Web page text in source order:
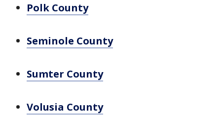
Polk County
Seminole County
Sumter County
Volusia County
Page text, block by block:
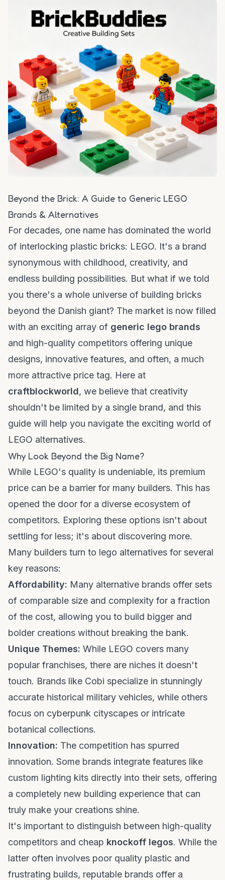
Beyond the Brick: A Guide to Generic LEGO
Brands & Alternatives
For decades, one name has dominated the world
of interlocking plastic bricks: LEGO. It's a brand
synonymous with childhood, creativity, and
endless building possibilities. But what if we told
you there's a whole universe of building bricks
beyond the Danish giant? The market is now filled
with an exciting array of generic lego brands
and high-quality competitors offering unique
designs, innovative features, and often, a much
more attractive price tag. Here at
craftblockworld, we believe that creativity
shouldn't be limited by a single brand, and this
guide will help you navigate the exciting world of
LEGO alternatives.
Why Look Beyond the Big Name?
While LEGO's quality is undeniable, its premium
price can be a barrier for many builders. This has
opened the door for a diverse ecosystem of
competitors. Exploring these options isn't about
settling for less; it's about discovering more.
Many builders turn to lego alternatives for several
key reasons:
Affordability: Many alternative brands offer sets
of comparable size and complexity for a fraction
of the cost, allowing you to build bigger and
bolder creations without breaking the bank.
Unique Themes: While LEGO covers many
popular franchises, there are niches it doesn't
touch. Brands like Cobi specialize in stunningly
accurate historical military vehicles, while others
focus on cyberpunk cityscapes or intricate
botanical collections.
Innovation: The competition has spurred
innovation. Some brands integrate features like
custom lighting kits directly into their sets, offering
a completely new building experience that can
truly make your creations shine.
It's important to distinguish between high-quality
competitors and cheap knockoff legos. While the
latter often involves poor quality plastic and
frustrating builds, reputable brands offer a
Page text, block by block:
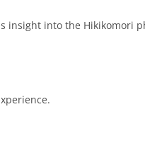
insight into the Hikikomori
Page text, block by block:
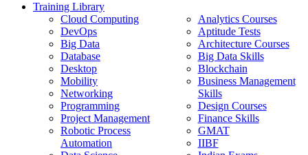
Training Library
Cloud Computing
DevOps
Big Data
Database
Desktop
Mobility
Networking
Programming
Project Management
Robotic Process
Automation
Analytics Courses
Aptitude Tests
Architecture Courses
Big Data Skills
Blockchain
Business Management
Skills
Design Courses
Finance Skills
GMAT
IIBF
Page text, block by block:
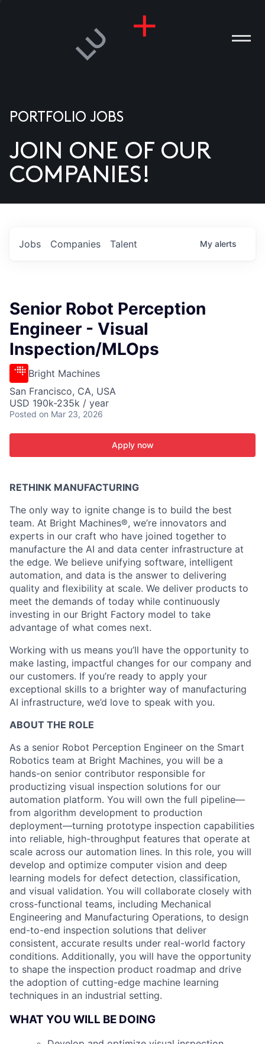
US
PORTFOLIO JOBS
JOIN ONE OF OUR
COMPANIES!
Jobs Companies Talent My alerts
Senior Robot Perception
Engineer - Visual
Inspection/MLOps
Bright Machines
San Francisco, CA, USA
USD 190k-235k / year
Posted on Mar 23, 2026
Apply now
RETHINK MANUFACTURING
The only way to ignite change is to build the best
team. At Bright Machines®, we’re innovators and
experts in our craft who have joined together to
manufacture the AI and data center infrastructure at
the edge. We believe unifying software, intelligent
automation, and data is the answer to delivering
quality and flexibility at scale. We deliver products to
meet the demands of today while continuously
investing in our Bright Factory model to take
advantage of what comes next.
Working with us means you’ll have the opportunity to
make lasting, impactful changes for our company and
our customers. If you’re ready to apply your
exceptional skills to a brighter way of manufacturing
AI infrastructure, we’d love to speak with you.
ABOUT THE ROLE
As a senior Robot Perception Engineer on the Smart
Robotics team at Bright Machines, you will be a
hands-on senior contributor responsible for
productizing visual inspection solutions for our
automation platform. You will own the full pipeline—
from algorithm development to production
deployment—turning prototype inspection capabilities
into reliable, high-throughput features that operate at
scale across our automation lines. In this role, you will
develop and optimize computer vision and deep
learning models for defect detection, classification,
and visual validation. You will collaborate closely with
cross-functional teams, including Mechanical
Engineering and Manufacturing Operations, to design
end-to-end inspection solutions that deliver
consistent, accurate results under real-world factory
conditions. Additionally, you will have the opportunity
to shape the inspection product roadmap and drive
the adoption of cutting-edge machine learning
techniques in an industrial setting.
WHAT YOU WILL BE DOING
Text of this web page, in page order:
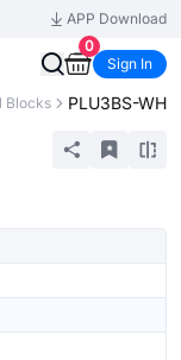
APP Download
0
Sign In
Blocks PLU3BS-WH
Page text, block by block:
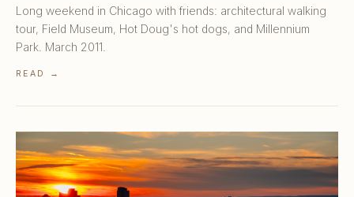
Long weekend in Chicago with friends: architectural walking
tour, Field Museum, Hot Doug's hot dogs, and Millennium
Park. March 2011.
READ →
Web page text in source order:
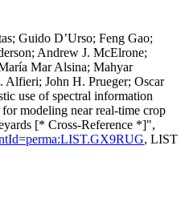
Guido D’Urso; Feng Gao;
Andrew J. McElrone;
Mar Alsina; Mahyar
John H. Prueger; Oscar
use of spectral information
modeling near real-time crop
[* Cross-Reference *]",
, LIST
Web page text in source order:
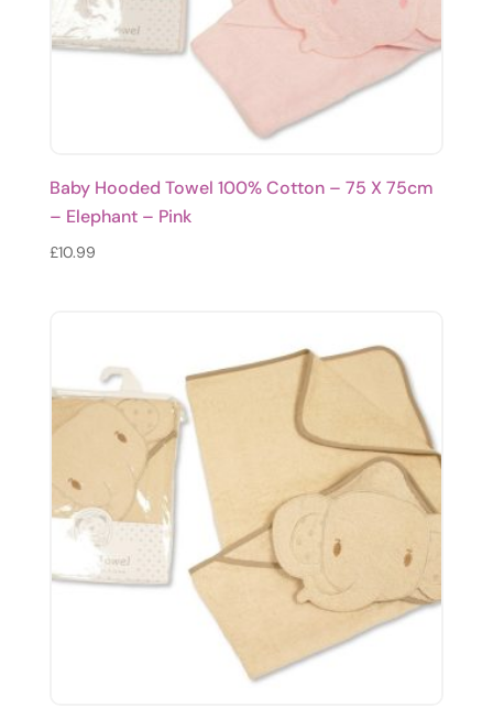
Baby Hooded Towel 100% Cotton – 75 X 75cm
– Elephant – Pink
£10.99
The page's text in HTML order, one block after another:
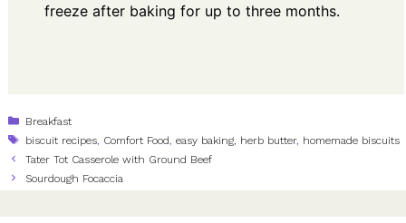
freeze after baking for up to three months.
Categories
Breakfast
Tags
biscuit recipes Comfort Food ,easy baking herb butter, homemade biscuits
Tater Tot Casserole with Ground Beef
Sourdough Focaccia
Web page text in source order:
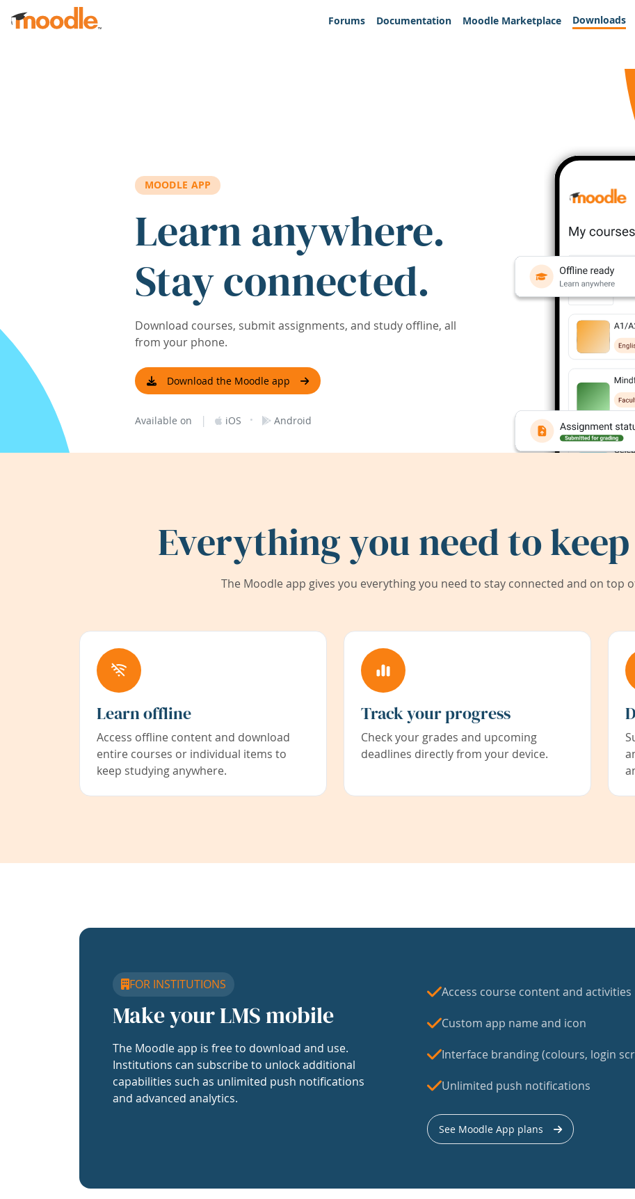
Skip to main content
Forums
Documentation Moodle Marketplace Downloads
MOODLE APP
Learn anywhere.
Stay connected.
Download courses, submit assignments, and study offline, all
from your phone.
Download the Moodle app
Available on | iOS · Android
Everything you need to
The Moodle app gives you everything you need to stay connected and on top
Learn offline
Access offline content and download
entire courses or individual items to
keep studying anywhere.
Track your progress
Check your grades and upcoming
deadlines directly from your device.
FOR INSTITUTIONS
Make your LMS mobile
The Moodle app is free to download and use.
Institutions can subscribe to unlock additional
capabilities such as unlimited push notifications
and advanced analytics.
Access course content and activities
Custom app name and icon
Interface branding (colours, login
Unlimited push notifications
See Moodle App plans
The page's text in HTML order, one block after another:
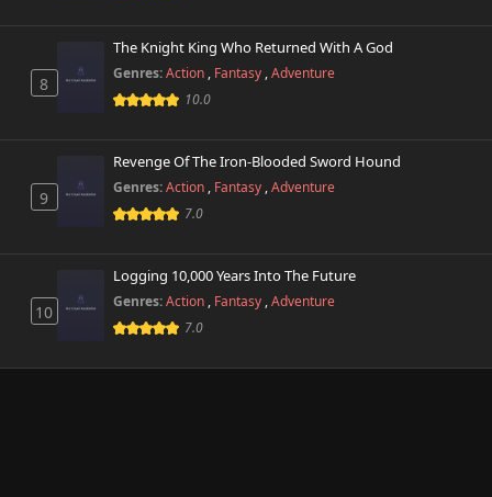
8
The Knight King Who Returned With A God
Genres:Action , Fantasy ,Adventure
10.0
9
Revenge Of The Iron-Blooded Sword Hound
Genres:Action , Fantasy ,Adventure
7.0
10
Logging 10,000 Years Into The Future
Genres:Action , Fantasy ,Adventure
7.0
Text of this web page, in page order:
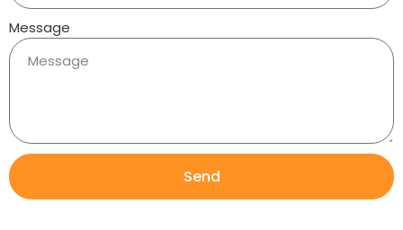
Message
Send

EXERCISE DESCRIPTION: Please set down every record above exactly as it appears, leaving out the pictures.

PROBLEM SOLUTION:
Web page text in source order:
Polk County
Seminole County
Sumter County
Volusia County
Page text, block by block:
Beyond the Brick: A Guide to Generic LEGO
Brands & Alternatives
For decades, one name has dominated the world
of interlocking plastic bricks: LEGO. It's a brand
synonymous with childhood, creativity, and
endless building possibilities. But what if we told
you there's a whole universe of building bricks
beyond the Danish giant? The market is now filled
with an exciting array of generic lego brands
and high-quality competitors offering unique
designs, innovative features, and often, a much
more attractive price tag. Here at
craftblockworld, we believe that creativity
shouldn't be limited by a single brand, and this
guide will help you navigate the exciting world of
LEGO alternatives.
Why Look Beyond the Big Name?
While LEGO's quality is undeniable, its premium
price can be a barrier for many builders. This has
opened the door for a diverse ecosystem of
competitors. Exploring these options isn't about
settling for less; it's about discovering more.
Many builders turn to lego alternatives for several
key reasons:
Affordability: Many alternative brands offer sets
of comparable size and complexity for a fraction
of the cost, allowing you to build bigger and
bolder creations without breaking the bank.
Unique Themes: While LEGO covers many
popular franchises, there are niches it doesn't
touch. Brands like Cobi specialize in stunningly
accurate historical military vehicles, while others
focus on cyberpunk cityscapes or intricate
botanical collections.
Innovation: The competition has spurred
innovation. Some brands integrate features like
custom lighting kits directly into their sets, offering
a completely new building experience that can
truly make your creations shine.
It's important to distinguish between high-quality
competitors and cheap knockoff legos. While the
latter often involves poor quality plastic and
frustrating builds, reputable brands offer a
Page text, block by block:
insight into the Hikikomori
Page text, block by block:
Training Library
Cloud Computing
DevOps
Big Data
Database
Desktop
Mobility
Networking
Programming
Project Management
Robotic Process
Automation
Analytics Courses
Aptitude Tests
Architecture Courses
Big Data Skills
Blockchain
Business Management
Skills
Design Courses
Finance Skills
GMAT
IIBF
Page text, block by block:
US
PORTFOLIO JOBS
JOIN ONE OF OUR
COMPANIES!
Jobs Companies Talent My alerts
Senior Robot Perception
Engineer - Visual
Inspection/MLOps
Bright Machines
San Francisco, CA, USA
USD 190k-235k / year
Posted on Mar 23, 2026
Apply now
RETHINK MANUFACTURING
The only way to ignite change is to build the best
team. At Bright Machines®, we’re innovators and
experts in our craft who have joined together to
manufacture the AI and data center infrastructure at
the edge. We believe unifying software, intelligent
automation, and data is the answer to delivering
quality and flexibility at scale. We deliver products to
meet the demands of today while continuously
investing in our Bright Factory model to take
advantage of what comes next.
Working with us means you’ll have the opportunity to
make lasting, impactful changes for our company and
our customers. If you’re ready to apply your
exceptional skills to a brighter way of manufacturing
AI infrastructure, we’d love to speak with you.
ABOUT THE ROLE
As a senior Robot Perception Engineer on the Smart
Robotics team at Bright Machines, you will be a
hands-on senior contributor responsible for
productizing visual inspection solutions for our
automation platform. You will own the full pipeline—
from algorithm development to production
deployment—turning prototype inspection capabilities
into reliable, high-throughput features that operate at
scale across our automation lines. In this role, you will
develop and optimize computer vision and deep
learning models for defect detection, classification,
and visual validation. You will collaborate closely with
cross-functional teams, including Mechanical
Engineering and Manufacturing Operations, to design
end-to-end inspection solutions that deliver
consistent, accurate results under real-world factory
conditions. Additionally, you will have the opportunity
to shape the inspection product roadmap and drive
the adoption of cutting-edge machine learning
techniques in an industrial setting.
WHAT YOU WILL BE DOING
Text of this web page, in page order:
APP Download
0
Sign In
Blocks PLU3BS-WH
Page text, block by block:
Long weekend in Chicago with friends: architectural walking
tour, Field Museum, Hot Doug's hot dogs, and Millennium
Park. March 2011.
READ →
Web page text in source order:
Guido D’Urso; Feng Gao;
Andrew J. McElrone;
Mar Alsina; Mahyar
John H. Prueger; Oscar
use of spectral information
modeling near real-time crop
[* Cross-Reference *]",
, LIST
Web page text in source order:
Baby Hooded Towel 100% Cotton – 75 X 75cm
– Elephant – Pink
£10.99
The page's text in HTML order, one block after another:
freeze after baking for up to three months.
Categories
Breakfast
Tags
biscuit recipes Comfort Food ,easy baking herb butter, homemade biscuits
Tater Tot Casserole with Ground Beef
Sourdough Focaccia
Web page text in source order:
Skip to main content
Forums
Documentation Moodle Marketplace Downloads
MOODLE APP
Learn anywhere.
Stay connected.
Download courses, submit assignments, and study offline, all
from your phone.
Download the Moodle app
Available on | iOS · Android
Everything you need to
The Moodle app gives you everything you need to stay connected and on top
Learn offline
Access offline content and download
entire courses or individual items to
keep studying anywhere.
Track your progress
Check your grades and upcoming
deadlines directly from your device.
FOR INSTITUTIONS
Make your LMS mobile
The Moodle app is free to download and use.
Institutions can subscribe to unlock additional
capabilities such as unlimited push notifications
and advanced analytics.
Access course content and activities
Custom app name and icon
Interface branding (colours, login
Unlimited push notifications
See Moodle App plans
The page's text in HTML order, one block after another:
8
The Knight King Who Returned With A God
Genres:Action , Fantasy ,Adventure
10.0
9
Revenge Of The Iron-Blooded Sword Hound
Genres:Action , Fantasy ,Adventure
7.0
10
Logging 10,000 Years Into The Future
Genres:Action , Fantasy ,Adventure
7.0
Text of this web page, in page order:
Message
Send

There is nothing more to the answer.